Notre pays a-t-il ici simplement un rôle d’observateur ou la Suisse peut-elle encore influencer les travaux de l’OCDE pour que les intérêts de l’économie axée sur l’innovation et l’exportation soient pris en compte?

Nous participons à tous les groupes de travail techniques, tant oralement que par écrit. Cependant, avec plus de 130 pays participants, il est difficile d’avoir beaucoup d’influence. C’est pourquoi nous recherchons des alliances avec des pays ayant des intérêts similaires à ceux de la Suisse, en fonction du sujet. L’objectif est de faire en sorte qu’il y ait un transfert du substrat fiscal dans les Etats du marché aussi modéré que possible.

Certains observateurs estiment que les pertes de recettes fiscales dues aux projets de l’OCDE s’élèvent à un milliard de francs suisses, d’autres à dix milliards de francs. Pour votre part, vous avez évoqué dans une interview à la NZZ une perte de cinq milliards de francs. Comment en arrivez-vous à cette estimation et quel impact aurait-elle sur les recettes fiscales provenant des impôts directs et indirects (TVA)?

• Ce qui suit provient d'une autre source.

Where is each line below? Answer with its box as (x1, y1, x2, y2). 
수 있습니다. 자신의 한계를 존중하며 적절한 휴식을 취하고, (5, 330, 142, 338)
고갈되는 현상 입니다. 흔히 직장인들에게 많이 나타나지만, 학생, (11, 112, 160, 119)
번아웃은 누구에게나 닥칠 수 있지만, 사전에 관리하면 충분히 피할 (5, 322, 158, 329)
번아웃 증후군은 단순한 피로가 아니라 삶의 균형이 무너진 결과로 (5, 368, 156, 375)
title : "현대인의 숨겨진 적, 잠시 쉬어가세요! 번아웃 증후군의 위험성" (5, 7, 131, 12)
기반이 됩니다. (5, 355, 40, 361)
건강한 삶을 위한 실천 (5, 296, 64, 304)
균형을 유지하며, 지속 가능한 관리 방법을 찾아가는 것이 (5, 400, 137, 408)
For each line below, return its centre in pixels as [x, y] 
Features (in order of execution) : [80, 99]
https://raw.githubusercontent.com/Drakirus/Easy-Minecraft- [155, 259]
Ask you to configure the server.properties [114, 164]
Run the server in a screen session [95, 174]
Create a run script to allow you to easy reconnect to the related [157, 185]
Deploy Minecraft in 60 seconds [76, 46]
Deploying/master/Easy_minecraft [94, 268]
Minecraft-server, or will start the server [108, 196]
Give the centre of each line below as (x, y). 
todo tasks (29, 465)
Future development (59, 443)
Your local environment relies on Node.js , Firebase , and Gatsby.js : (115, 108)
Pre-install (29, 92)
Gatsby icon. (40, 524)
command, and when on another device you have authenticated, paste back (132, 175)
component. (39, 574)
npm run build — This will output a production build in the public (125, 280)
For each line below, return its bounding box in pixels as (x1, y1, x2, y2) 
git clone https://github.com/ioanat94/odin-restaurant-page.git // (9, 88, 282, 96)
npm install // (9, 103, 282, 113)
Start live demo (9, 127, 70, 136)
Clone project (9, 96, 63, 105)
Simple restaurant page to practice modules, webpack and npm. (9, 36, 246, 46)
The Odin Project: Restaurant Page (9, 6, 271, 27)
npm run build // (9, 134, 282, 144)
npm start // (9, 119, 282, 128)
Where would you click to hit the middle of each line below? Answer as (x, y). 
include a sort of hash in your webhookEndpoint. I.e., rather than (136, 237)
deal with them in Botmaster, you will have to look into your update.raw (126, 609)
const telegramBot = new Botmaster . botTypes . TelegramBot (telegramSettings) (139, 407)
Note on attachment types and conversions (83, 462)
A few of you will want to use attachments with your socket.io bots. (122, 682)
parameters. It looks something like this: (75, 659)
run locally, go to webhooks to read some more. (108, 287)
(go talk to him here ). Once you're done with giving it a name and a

Actuellement, de très nombreux points d’une future réglementation mondiale sont toujours ouverts, de sorte qu’il n’est pas encore possible d’effectuer des calculs précis. Une première extrapolation approximative a chiffré entre 0,5 et 5 milliards de francs les pertes en matière d’impôts sur les bénéfices pour la Confédération, les cantons et les communes.

Avez-vous également tenu compte de l’impact indirect sur les PME dans vos estimations, et quel est leur niveau?

Non, ces effets dynamiques ne sont pas inclus dans les estimations qui ont été faites jusqu’à présent. Mais il est évident que les PME seraient touchées, en tant que fournisseurs, si les grandes entreprises internationales devaient se délocaliser, en raison de conditions fiscales moins favorables. Toutefois, il restera difficile de faire une estimation fiable de ces effets dynamiques.

La plupart des économies de l’UE ont un tissu économique composé principalement d’entreprises de type PME. En Suisse, ce chiffre est d’environ 99,8%. Un tel changement de paradigme de la fiscalité des entreprises aurait un impact direct sur certaines catégories de PME organisées en holdings (jusqu’à un seuil de 750 millions d’euros actuellement en discussion au sein de l’OCDE) et un impact indirect (jusqu’à un seuil de 750 millions d’euros affectant l’interdépendance des relations économiques entre grandes entreprises et PME en Suisse). Ce seuil pourrait-il être relevé? Et si oui, de quel montant?

Les PME ne sont pas la cible du projet de l’OCDE, mais les grandes entreprises multinationales. La discussion sur les valeurs seuils n’a pas encore abouti.

Début juillet, le Conseil fédéral a pris des mesures pour protéger la bourse suisse – le fameux «Plan B» – en raison du refus de l’UE de reconnaître l’équivalence boursière. Quelles expériences ont été faites jusqu’à présent dans ce domaine?

La mesure de protection a fonction-né. Nous avons ainsi pu éviter une situation dangereuse pour la bourse suisse. Toutefois, notre objectif reste que l’UE reconnaisse l’équivalence de la bourse suisse afin que la situation sur les marchés puisse à nouveau se normaliser.